Читаем Смертный приговор с отсрочкой исполнения полностью

Один из моих учеников (ему 79 лет) Олег Цвылев, сказал, что он хочет ее навестить. И отвез ей и колбасу, и что-то еще от себя. Спасибо ему.

Биологическое притяжение к прошлому

Со временем, чем больше становлюсь я «старче», тем более просто биологически тянет меня в прошлое. Просто чувствую, как я в эвакуации в деревне длинными зимними вечерами сидел рядом с мамой на кухне у теплой русской печи. Как бы сегодня я хотел задать ей массу вопросов о том, что знала она, например, о ее отце, моем деде, — Николае Троицком, священнике в селе Растригино. Знаю, что он умер до революции и не видел, как разобрали его церковь по принципу: «идет добыча кирпича по заветам Ильича».

Какое детство было у моей матери? Я специально ходил смотреть на убогое сооружение — овощехранилище из церковных кирпичей моего деда. А что он был за человек, мой дед?

Очень тянет меня в родной дом моей мамы в деревне Растригино, в котором я пробыл в 1941 г. по пути к месту работы мамы, и наша жизнь в 1941–1945 гг. в деревне Гостинино. Вот туда просто влечет, чтобы поглядеть на тот дом, в котором мы прожили 4 года, и на тот огород, который я копал в 1941—45 гг. Те дома в сердце России, во Владимирском княжестве, тогда сохранились ли?

Конечно, это общий недостаток молодежи — не задумываться и не интересоваться жизнью предков. Это тогда. А теперь очень интересует. А спросить, поговорить уже не с кем.

И я абсолютно ничего не знаю о втором моем деде — со стороны отца. У меня только есть одно письмо от матери отца — моей бабушки, в 1930 г. Где она просит отца сообщить ей о моем здоровье. Очень хочется поглядеть на ее дом в Моршанске, сохранился ли он? Странно, что я никогда не спрашивал у отца о его семье, о его детстве. Теперь об этом очень жалею.

Собираюсь все-таки посетить нашу дачу в Подмосковье под Истрой, в деревне Еремеево. Мы прожили там с 1993 по 2007 год. Евгений, сосед, которому мы продали дачу, сообщает, что посаженный мной кедр вырос до 5 метров и на нем появились шишки, а сосна, которую я посадил, стала самым высоким деревом в деревне. Что стало с яблоней, антоновкой, которая давала по 5–6 ведер замечательных яблок?.. Очень хочется посидеть на земле, которую я копал, на которой собирал урожай почти 15 лет. Все-таки земля притягивает и на второй родине.

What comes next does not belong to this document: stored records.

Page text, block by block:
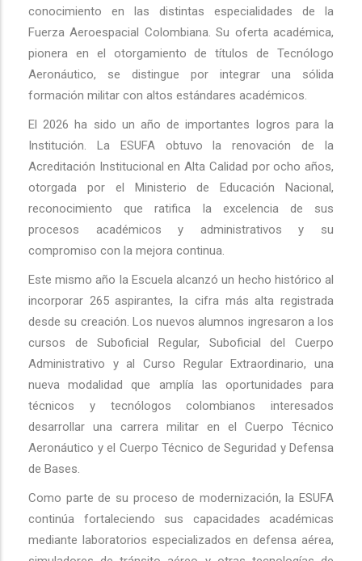
conocimiento en las distintas especialidades de la
Fuerza Aeroespacial Colombiana. Su oferta académica,
pionera en el otorgamiento de títulos de Tecnólogo
Aeronáutico, se distingue por integrar una sólida
formación militar con altos estándares académicos.
El 2026 ha sido un año de importantes logros para la
Institución. La ESUFA obtuvo la renovación de la
Acreditación Institucional en Alta Calidad por ocho años,
otorgada por el Ministerio de Educación Nacional,
reconocimiento que ratifica la excelencia de sus
procesos académicos y administrativos y su
compromiso con la mejora continua.
Este mismo año la Escuela alcanzó un hecho histórico al
incorporar 265 aspirantes, la cifra más alta registrada
desde su creación. Los nuevos alumnos ingresaron a los
cursos de Suboficial Regular, Suboficial del Cuerpo
Administrativo y al Curso Regular Extraordinario, una
nueva modalidad que amplía las oportunidades para
técnicos y tecnólogos colombianos interesados
desarrollar una carrera militar en el Cuerpo Técnico
Aeronáutico y el Cuerpo Técnico de Seguridad y Defensa
de Bases.
Como parte de su proceso de modernización, la ESUFA
continúa fortaleciendo sus capacidades académicas
mediante laboratorios especializados en defensa aérea,
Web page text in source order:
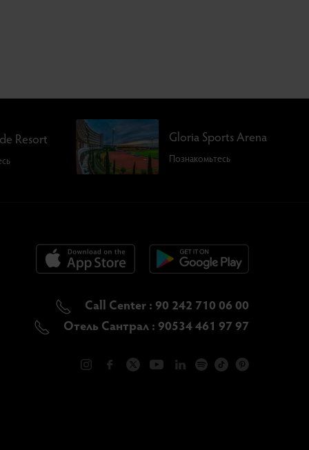
Resort Gloria Sports Arena
Познакомьтесь
Call Center : 90 242 710 06 00
Отель Сантрал : 90534 461 97 97
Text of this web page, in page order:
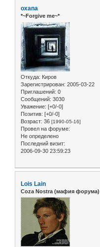
oxana
*~Forgive me~*
Откуда: Киров
Зарегистрирован: 2005-03-22
Приглашений: 0
Сообщений: 3030
Уважение: [+0/-0]
Позитив: [+0/-0]
Возраст: 36 [1990-05-16]
Провел на форуме:
Не определено
Последний визит:
2006-09-30 23:59:23
Lois Lain
Coza Nostra (мафия форума)
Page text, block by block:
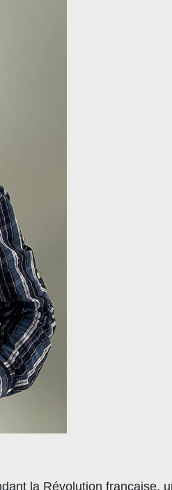
la Révolution française,
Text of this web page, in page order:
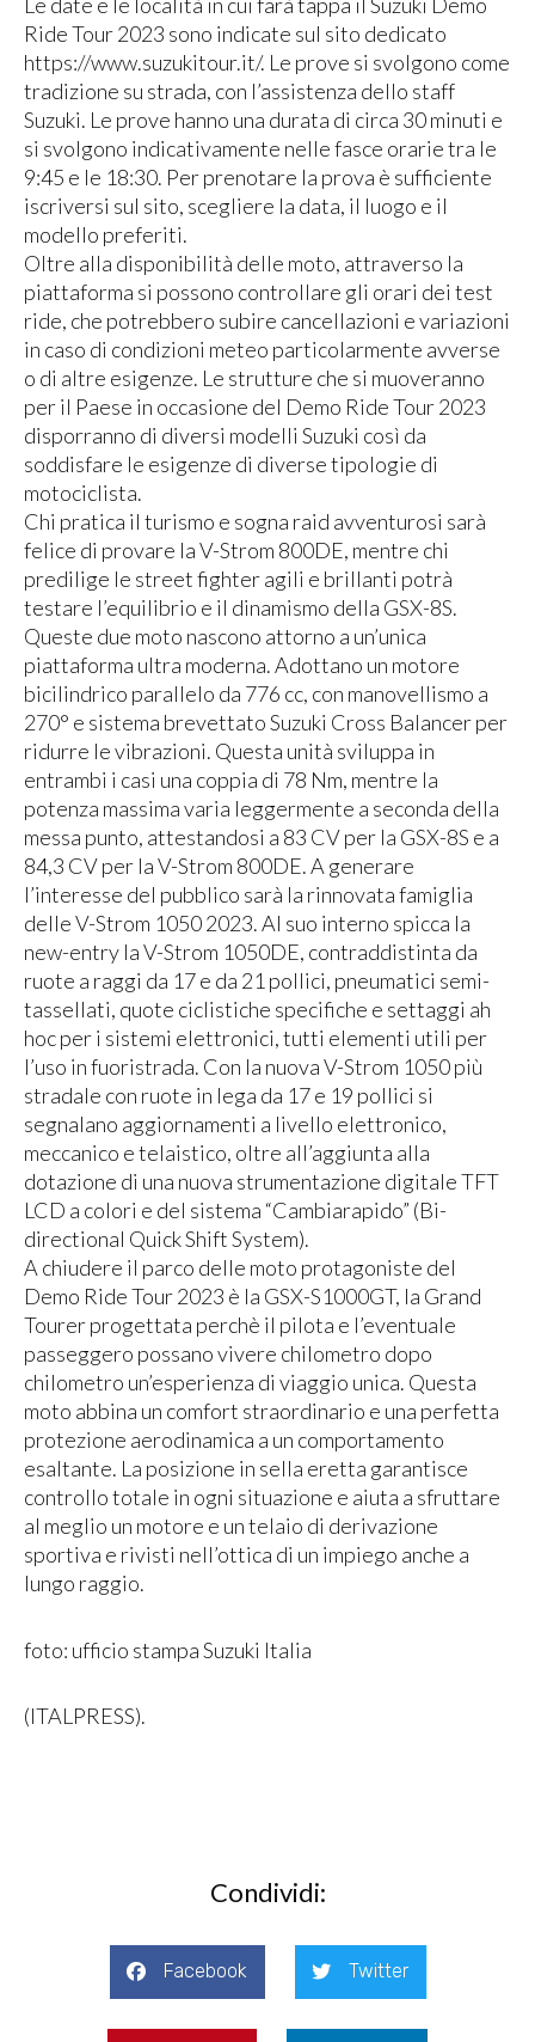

Теперь только воспоминания:


«И жизнь как чудное видениеПромчалась за одном мгновениеНа фоне миллиардов лет».


Вдруг как живая предстает передо мной моя первая жена — Эмма, красавица, брюнетка с метровой косой, и улыбается мне. Как вернуть это мгновение? Как хочется повернуть ход событий!.. Боже, ну как же мы не ценили жизни, когда были молодыми. А в действительности:


«Есть только миг между прошлым и будущим,Есть только миг, за него и держись…»


Этот вот миг называется жизнь.

А больше всего хотелось бы обнять маму и поцеловать ее, и ничего не говорить… Как я благодарен ей за все, что она для меня сделала.

Вот и брат мой Лев — сейчас тяжело болен, больше лежит и не ходит, написал воспоминания о ней, нашей маме, Журавлевой-Троицкой Антонине Николаевне из деревни Растригино Владимирской области.

Лев Журавлев. Портрет мамы

Как теперь жить? Сын смотрит на портрет покойной матери, висящий на стене комнаты. На фотографии красивая женщина лет 25. Густые темные волосы волнами, ниспадающие вниз. Большие глаза, небольшой носа, чувственные губы. Поповна, дочь сельского священника, гимназистка, сельская народная учительница. Говорят, она хорошо пела под гитару старые романсы. Но сын никогда уже не помнил ее такой молодой, красивой. Помню ее рано и сильно постаревшей, седой, с морщинистом лицом, с добрыми лучистыми глазами, слегка сгорбленную, всегда бедно одетую. Тяжелая жизнь, пятеро детей, смерть двоих, война, муж-хулиган — рано состарили её.